EXERCISE REQUIREMENTS:
All lines below are to be transcribed exactly.

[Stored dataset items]
-----
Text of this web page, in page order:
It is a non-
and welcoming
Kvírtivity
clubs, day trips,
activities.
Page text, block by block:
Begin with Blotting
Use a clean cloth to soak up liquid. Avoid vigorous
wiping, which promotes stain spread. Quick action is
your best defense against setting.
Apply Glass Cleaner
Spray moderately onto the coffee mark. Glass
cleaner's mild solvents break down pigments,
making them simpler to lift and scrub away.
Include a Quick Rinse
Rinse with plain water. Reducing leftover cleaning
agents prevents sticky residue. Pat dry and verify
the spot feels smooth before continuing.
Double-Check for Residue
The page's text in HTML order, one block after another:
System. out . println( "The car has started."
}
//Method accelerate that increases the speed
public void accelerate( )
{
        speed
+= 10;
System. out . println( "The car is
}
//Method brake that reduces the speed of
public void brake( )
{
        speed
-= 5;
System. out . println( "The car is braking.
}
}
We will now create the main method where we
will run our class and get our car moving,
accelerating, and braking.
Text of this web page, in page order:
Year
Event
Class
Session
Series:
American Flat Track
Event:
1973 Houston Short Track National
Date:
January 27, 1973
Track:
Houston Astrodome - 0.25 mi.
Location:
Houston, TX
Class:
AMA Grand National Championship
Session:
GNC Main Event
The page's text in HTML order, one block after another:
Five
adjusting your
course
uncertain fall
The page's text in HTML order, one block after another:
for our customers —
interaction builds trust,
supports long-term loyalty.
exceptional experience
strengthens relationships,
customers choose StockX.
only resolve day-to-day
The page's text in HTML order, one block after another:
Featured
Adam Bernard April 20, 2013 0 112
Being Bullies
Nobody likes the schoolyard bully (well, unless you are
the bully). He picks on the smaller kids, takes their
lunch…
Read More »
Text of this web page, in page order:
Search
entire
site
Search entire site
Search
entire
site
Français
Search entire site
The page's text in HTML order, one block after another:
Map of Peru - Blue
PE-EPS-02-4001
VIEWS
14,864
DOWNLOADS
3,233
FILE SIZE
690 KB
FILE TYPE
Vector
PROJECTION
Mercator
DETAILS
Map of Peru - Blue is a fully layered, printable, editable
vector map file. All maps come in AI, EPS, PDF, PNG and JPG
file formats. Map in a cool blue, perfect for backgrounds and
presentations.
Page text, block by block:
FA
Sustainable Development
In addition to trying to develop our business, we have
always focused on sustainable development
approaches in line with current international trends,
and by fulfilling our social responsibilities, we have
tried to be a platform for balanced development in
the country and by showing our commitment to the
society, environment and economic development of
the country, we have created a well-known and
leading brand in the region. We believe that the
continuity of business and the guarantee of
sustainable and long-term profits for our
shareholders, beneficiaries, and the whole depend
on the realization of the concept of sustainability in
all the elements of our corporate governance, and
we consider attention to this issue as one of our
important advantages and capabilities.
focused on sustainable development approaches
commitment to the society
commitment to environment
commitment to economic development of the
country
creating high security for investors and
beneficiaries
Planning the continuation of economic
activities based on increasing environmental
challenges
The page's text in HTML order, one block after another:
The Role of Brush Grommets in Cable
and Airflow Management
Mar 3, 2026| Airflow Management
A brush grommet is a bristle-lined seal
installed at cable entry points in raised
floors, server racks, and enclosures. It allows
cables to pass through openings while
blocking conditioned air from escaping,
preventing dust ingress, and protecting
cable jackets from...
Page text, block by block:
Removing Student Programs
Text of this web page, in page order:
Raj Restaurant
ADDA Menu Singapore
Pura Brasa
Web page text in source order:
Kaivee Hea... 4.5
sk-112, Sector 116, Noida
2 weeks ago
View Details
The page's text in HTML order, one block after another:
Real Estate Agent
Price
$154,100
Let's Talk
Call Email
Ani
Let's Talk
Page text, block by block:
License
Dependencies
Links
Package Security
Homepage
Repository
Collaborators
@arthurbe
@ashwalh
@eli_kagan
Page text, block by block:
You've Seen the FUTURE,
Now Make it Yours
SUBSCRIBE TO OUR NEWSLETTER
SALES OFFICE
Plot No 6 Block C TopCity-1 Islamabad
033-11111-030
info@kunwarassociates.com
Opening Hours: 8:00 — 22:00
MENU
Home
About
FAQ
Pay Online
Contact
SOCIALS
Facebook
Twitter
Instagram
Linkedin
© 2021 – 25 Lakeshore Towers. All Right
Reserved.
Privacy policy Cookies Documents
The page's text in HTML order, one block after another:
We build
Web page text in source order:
-----
TASK RESPONSE:
Text of this web page, in page order:
It is a non-
and welcoming
Kvírtivity
clubs, day trips,
activities.
Page text, block by block:
Begin with Blotting
Use a clean cloth to soak up liquid. Avoid vigorous
wiping, which promotes stain spread. Quick action is
your best defense against setting.
Apply Glass Cleaner
Spray moderately onto the coffee mark. Glass
cleaner's mild solvents break down pigments,
making them simpler to lift and scrub away.
Include a Quick Rinse
Rinse with plain water. Reducing leftover cleaning
agents prevents sticky residue. Pat dry and verify
the spot feels smooth before continuing.
Double-Check for Residue
The page's text in HTML order, one block after another:
System. out . println( "The car has started."
}
//Method accelerate that increases the speed
public void accelerate( )
{
        speed
+= 10;
System. out . println( "The car is
}
//Method brake that reduces the speed of
public void brake( )
{
        speed
-= 5;
System. out . println( "The car is braking.
}
}
We will now create the main method where we
will run our class and get our car moving,
accelerating, and braking.
Text of this web page, in page order:
Year
Event
Class
Session
Series:
American Flat Track
Event:
1973 Houston Short Track National
Date:
January 27, 1973
Track:
Houston Astrodome - 0.25 mi.
Location:
Houston, TX
Class:
AMA Grand National Championship
Session:
GNC Main Event
The page's text in HTML order, one block after another:
Five
adjusting your
course
uncertain fall
The page's text in HTML order, one block after another:
for our customers —
interaction builds trust,
supports long-term loyalty.
exceptional experience
strengthens relationships,
customers choose StockX.
only resolve day-to-day
The page's text in HTML order, one block after another:
Featured
Adam Bernard April 20, 2013 0 112
Being Bullies
Nobody likes the schoolyard bully (well, unless you are
the bully). He picks on the smaller kids, takes their
lunch…
Read More »
Text of this web page, in page order:
Search
entire
site
Search entire site
Search
entire
site
Français
Search entire site
The page's text in HTML order, one block after another:
Map of Peru - Blue
PE-EPS-02-4001
VIEWS
14,864
DOWNLOADS
3,233
FILE SIZE
690 KB
FILE TYPE
Vector
PROJECTION
Mercator
DETAILS
Map of Peru - Blue is a fully layered, printable, editable
vector map file. All maps come in AI, EPS, PDF, PNG and JPG
file formats. Map in a cool blue, perfect for backgrounds and
presentations.
Page text, block by block:
FA
Sustainable Development
In addition to trying to develop our business, we have
always focused on sustainable development
approaches in line with current international trends,
and by fulfilling our social responsibilities, we have
tried to be a platform for balanced development in
the country and by showing our commitment to the
society, environment and economic development of
the country, we have created a well-known and
leading brand in the region. We believe that the
continuity of business and the guarantee of
sustainable and long-term profits for our
shareholders, beneficiaries, and the whole depend
on the realization of the concept of sustainability in
all the elements of our corporate governance, and
we consider attention to this issue as one of our
important advantages and capabilities.
focused on sustainable development approaches
commitment to the society
commitment to environment
commitment to economic development of the
country
creating high security for investors and
beneficiaries
Planning the continuation of economic
activities based on increasing environmental
challenges
The page's text in HTML order, one block after another:
The Role of Brush Grommets in Cable
and Airflow Management
Mar 3, 2026| Airflow Management
A brush grommet is a bristle-lined seal
installed at cable entry points in raised
floors, server racks, and enclosures. It allows
cables to pass through openings while
blocking conditioned air from escaping,
preventing dust ingress, and protecting
cable jackets from...
Page text, block by block:
Removing Student Programs
Text of this web page, in page order:
Raj Restaurant
ADDA Menu Singapore
Pura Brasa
Web page text in source order:
Kaivee Hea... 4.5
sk-112, Sector 116, Noida
2 weeks ago
View Details
The page's text in HTML order, one block after another:
Real Estate Agent
Price
$154,100
Let's Talk
Call Email
Ani
Let's Talk
Page text, block by block:
License
Dependencies
Links
Package Security
Homepage
Repository
Collaborators
@arthurbe
@ashwalh
@eli_kagan
Page text, block by block:
You've Seen the FUTURE,
Now Make it Yours
SUBSCRIBE TO OUR NEWSLETTER
SALES OFFICE
Plot No 6 Block C TopCity-1 Islamabad
033-11111-030
info@kunwarassociates.com
Opening Hours: 8:00 — 22:00
MENU
Home
About
FAQ
Pay Online
Contact
SOCIALS
Facebook
Twitter
Instagram
Linkedin
© 2021 – 25 Lakeshore Towers. All Right
Reserved.
Privacy policy Cookies Documents
The page's text in HTML order, one block after another:
We build
Web page text in source order:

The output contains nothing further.